Sensorimotor psychotherapy

A book for clinicians and clients to use together that explains key concepts of body psychotherapy.The body’s intelligence is largely an untapped resource in psychotherapy, yet the story told by the “somatic narrative”– gesture, posture, prosody, facial expressions, eye gaze, and movement — is arguably more significant than the story told by the words. The language of the body communicates implicit meanings and reveals the legacy of trauma and of early or forgotten dynamics with attachment figures. To omit the body as a target of therapeutic action is an unfortunate oversight that deprives clients of a vital avenue of self-knowledge and change.

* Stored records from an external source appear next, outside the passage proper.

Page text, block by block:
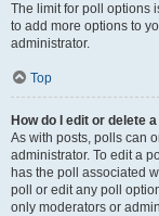
The limit for poll options
to add more options to
administrator.
Top
How do I edit or delete
As with posts, polls can
administrator. To edit a
has the poll associated
poll or edit any poll
only moderators or

Written for therapists and clients to explore together in therapy, this book is a practical guide to the language of the body. It begins with a section that orients therapists and clients to the volume and how to use it, followed by an overview of the role of the brain and the use of mindfulness. The last three sections are organized according to a phase approach to therapy, focusing first on developing personal resources, particularly somatic ones; second on utilizing a bottom-up, somatic approach to memory; and third on exploring the impact of attachment on procedural learning, emotional biases, and cognitive distortions. Each chapter is accompanied by a guide to help therapists apply the chapter’s teachings in clinical practice and by worksheets to help clients integrate the material on a personal level.” – Description from book, Sensorimotor Psychotherapy

in an unspoken voice

“In this culmination of his life’s work, Peter A. Levine draws on his broad experience as a clinician, a student of comparative brain research, a stress scientist and a keen observer of the naturalistic animal world to explain the nature and transformation of trauma in the body, brain and psyche. In an Unspoken Voice is based on the idea that trauma is neither a disease nor a disorder, but rather an injury caused by fright, helplessness and loss that can be healed by engaging our innate capacity to self-regulate high states of arousal and intense emotions. Enriched with a coherent theoretical framework and compelling case examples, the book elegantly blends the latest findings in biology, neuroscience and body-oriented psychotherapy to show that when we bring together animal instinct and reason, we can become more whole human beings.” – Description from book, In An Unspoken Voice

The Polyvagal Theory

“This book compiles, for the first time, Stephen W. Porges’s decades of research. A leading expert in developmental psychophysiology and developmental behavioral neuroscience, Porges is the mind behind the groundbreaking Polyvagal Theory, which has startling implications for the treatment of anxiety, depression, trauma, and autism. Adopted by clinicians around the world, the Polyvagal Theory has provided exciting new insights into the way our autonomic nervous system unconsciously mediates social engagement, trust, and intimacy.” Description from book, The Polyvagal Theory.